Prajurit itu terkejut menyadari bahwa ada orang lain selain dirinya di dalam kuil itu.
“Jangan ikut campur ! Ini adalah perintah dari Yang mulia !”
Mendengar itu, Resha menjadi semakin bingung.
“Yang mulia ? Apa yang dimaksud adalah Sang Ratu ? Tetapi.. kenapa Sang Ratu menyuruh prajurit membunuh bayi yang tak berdaya itu ?”
Sebelum Resha sempat berpikir lebih jauh, tiba-tiba terjadi suatu hal mengerikan di hadapannya; Tiba-tiba muncul kegelapan yang teramat sangat pekat, meliputi Sang bayi, prajurit itu, dan semua daerah di sekitar mereka. Melihat kegelapan itu semakin meluas, akhirnya Resha pergi keluar melarikan diri. Ketika melihat ke belakang, kegelapan itu telah meliputi seluruh bagian kuil, dan tidak meluas lagi. Selang beberapa lama, akhirnya kegelapan itu kembali menyusut. Resha semakin terkejut ketika melihat bahwa kuil itu sudah lenyap tertelan oleh kegelapan. Dan yang tertinggal hanyalah Sang bayi yang terbaring di atas tanah.
“Ke.. kekuatan apa itu tadi ?! Kegelapan itu.. memakan semua yang ada...”
Dengan gemetar, Resha berjalan mendekat ke arah Sang bayi yang masih tidur pulas.
“Mungkinkah ini sebabnya Yang mulia meminta agar prajurit membunuh bayi ini ?
Kalau begitu, aku juga tidak bisa membiarkan bayi ini hidup !”

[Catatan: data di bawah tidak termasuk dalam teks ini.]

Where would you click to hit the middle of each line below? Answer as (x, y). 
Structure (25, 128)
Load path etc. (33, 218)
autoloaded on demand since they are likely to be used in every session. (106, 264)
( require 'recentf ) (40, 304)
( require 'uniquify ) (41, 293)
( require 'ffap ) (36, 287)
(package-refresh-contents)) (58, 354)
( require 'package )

Resha mengambil shamsirnya. Untuk sesaat ia merasa ragu, karena kemungkinan dirinya akan mengalami nasib yang sama dengan yang dialami prajurit tadi. Tetapi kemudian ia menggeleng keras-keras.

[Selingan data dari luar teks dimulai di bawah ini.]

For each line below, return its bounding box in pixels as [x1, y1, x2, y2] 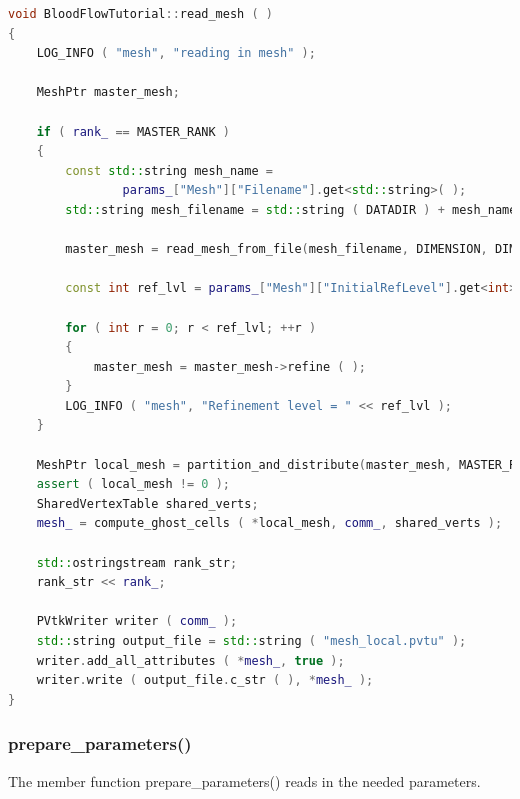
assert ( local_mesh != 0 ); [36, 477, 231, 492]
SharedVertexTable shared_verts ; [36, 496, 259, 511]
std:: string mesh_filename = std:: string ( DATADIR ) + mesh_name [65, 202, 517, 217]
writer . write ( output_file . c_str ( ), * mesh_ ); [36, 673, 374, 688]
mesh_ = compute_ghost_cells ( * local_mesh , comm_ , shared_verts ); [36, 516, 503, 531]
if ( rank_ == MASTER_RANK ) [36, 124, 231, 139]
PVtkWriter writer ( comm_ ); [36, 614, 238, 629]
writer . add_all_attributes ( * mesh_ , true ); [36, 653, 345, 668]

“Walau harus mengorbankan nyawaku, aku tetap harus membunuhnya !
Terlalu berbahaya membiarkan bayi ini tumbuh menjadi dewasa !”
Resha mengangkat shamsirnya, tetapi ketika hendak menebaskan shamsir tersebut, tiba-tiba terdengar sebuah suara dari dalam benaknya.
‘Wahai pejuang muda dari suku rakshasa, janganlah kamu bunuh bayi ini !’
Resha terkejut, lalu menengok ke sekelilingnya.
“Siapa itu ? Siapa yang berbicara denganku ?”
‘Aku adalah Vishnu, penjaga keseimbangan dunia dan semesta ini. Kuharap kamu bersedia menyarungkan pedangmu kembali.’
“Te.. tetapi dewi, bayi ini mempunyai kekuatan gelap yang sangat mengerikan ! Kalau dibiarkan, tentulah banyak orang yang akan menjadi korban karenanya.”
‘Itu memang benar, di dalam tubuh bayi ini mengalir darah kegelapan Mara. Tetapi ia juga merupakan penerus Ratu Garuda yang dahulu mengurung Mara. Aku mempunyai suatu rencana untuknya.’
Mendengar kata-kata Dewi Vishnu, Resha terdiam. Ia memperhatikan bayi itu dengan seksama. Rasa-rasanya memang sulit untuk mempercayai, bayi yang begitu mungil bisa memiliki kekuatan yang mengerikan seperti yang tadi dilihatnya itu. Setelah menarik nafas panjang, Resha kembali bertanya, “Lalu, apa yang harus kulakukan ?”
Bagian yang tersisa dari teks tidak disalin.